Menjaga Kedaulatan di Balik Ombak: Penghormatan untuk Pahlawan Pangan di Hari Nelayan Nasional 2026

Menjaga Kedaulatan di Balik Ombak: Penghormatan untuk Pahlawan Pangan di Hari Nelayan Nasional 2026

Malang, 6 April 2026 – Pernahkah kita sejenak merenungkan, berapa mil laut yang harus ditempuh dan berapa besar risiko yang dihadapi demi sepiring hidangan laut yang tersaji hangat di meja makan kita? Pertanyaan ini menjadi refleksi utama di tengah peringatan Hari Nelayan Nasional yang jatuh tepat pada hari ini, 6 April 2026. Sebagai negara kepulauan terbesar di dunia dengan luas perairan yang mencapai dua pertiga wilayahnya, nelayan bukan sekadar profesi, melainkan garda terdepan dalam menjaga kedaulatan pangan dan identitas bangsa bahari Indonesia. Dedikasi Tanpa Batas di Tengah Tantangan Global Bagi jutaan nelayan di pelosok nusantara, laut adalah kantor sekaligus rumah. Mereka bekerja saat dunia tertidur, menerjang ketidakpastian cuaca, dan beradaptasi dengan perubahan iklim yang kian ekstrem. Namun, dedikasi mereka sering kali luput dari perhatian arus utama. Peringatan tahun ini mengusung semangat “Nelayan Sejahtera, Samudra Terjaga”. Fokus utamanya bukan sekadar merayakan hasil tangkapan yang melimpah, melainkan menyoroti pentingnya akses teknologi, perlindungan jaminan sosial, serta keberlanjutan ekosistem laut yang menjadi tumpuan hidup mereka. Pilar Ekonomi dan Ketahanan Pangan Data menunjukkan bahwa sektor perikanan terus menjadi kontributor signifikan bagi ekonomi nasional. Di balik angka-angka pertumbuhan tersebut, terdapat tangan-tangan tangguh nelayan tradisional maupun modern yang memastikan asupan protein bagi seluruh lapisan masyarakat terpenuhi. “Hari Nelayan adalah momentum bagi kita semua—pemerintah, pelaku industri, hingga konsumen—untuk bersinergi. Menghargai nelayan berarti memastikan mereka mendapatkan harga yang adil atas hasil tangkapannya dan mendapatkan perlindungan hukum yang kuat saat melaut,” ujar salah satu perwakilan asosiasi nelayan dalam peringatan tahun ini.
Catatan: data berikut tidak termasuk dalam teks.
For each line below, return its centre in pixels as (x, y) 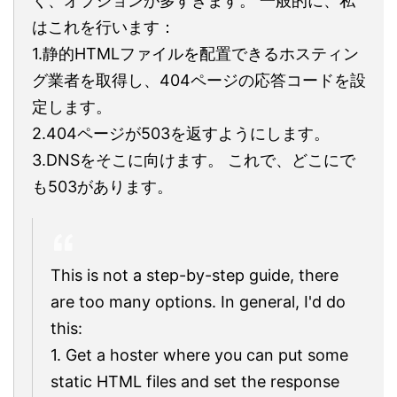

Harapan di Tengah Arus Modernisasi Memasuki era digital, tantangan nelayan kian kompleks. Mulai dari penggunaan alat tangkap ramah lingkungan hingga digitalisasi pemasaran hasil laut. Harapannya, peringatan Hari Nelayan Nasional 2026 ini menjadi titik balik bagi penguatan ekosistem maritim yang lebih inklusif. Mari kita jadikan momentum ini untuk lebih peduli. Bukan hanya dengan menikmati hasil lautnya, tapi dengan menjaga kebersihan laut dan mendukung produk-produk tangkapan nelayan lokal. Karena setiap jaring yang ditarik, membawa harapan bagi masa depan generasi bangsa. Selamat Hari Nelayan Nasional 2026. Jayalah Lautku, Sejahteralah Nelayanku.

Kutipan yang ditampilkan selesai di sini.